-- Opening Marker --

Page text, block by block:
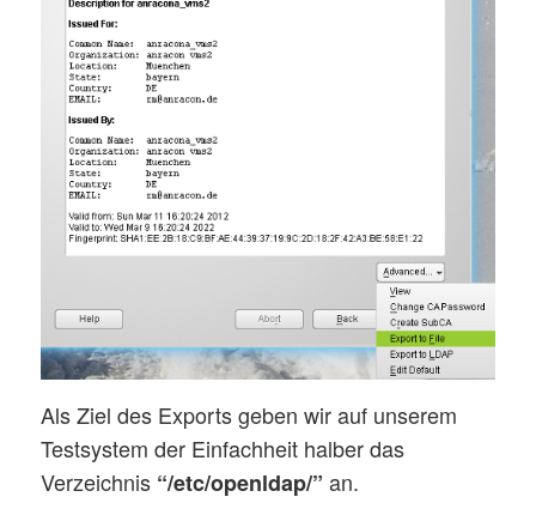
Als Ziel des Exports geben wir auf unserem
Testsystem der Einfachheit halber das
Verzeichnis “/etc/openldap/” an.
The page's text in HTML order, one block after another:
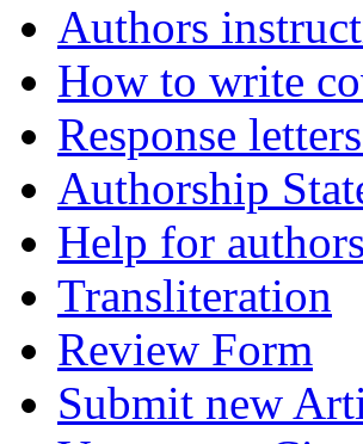
Authors
How to write
Response
Authorship
Help for authors
Transliteration
Review Form
Submit new
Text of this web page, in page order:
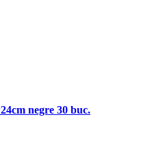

-- Closing Marker --

Here the job is to print the data above exactly, except for any pictures.

§ **Solution below**:
Page text, block by block:
Als Ziel des Exports geben wir auf unserem
Testsystem der Einfachheit halber das
Verzeichnis “/etc/openldap/” an.
The page's text in HTML order, one block after another:
Authors
How to write
Response
Authorship
Help for authors
Transliteration
Review Form
Submit new
Text of this web page, in page order:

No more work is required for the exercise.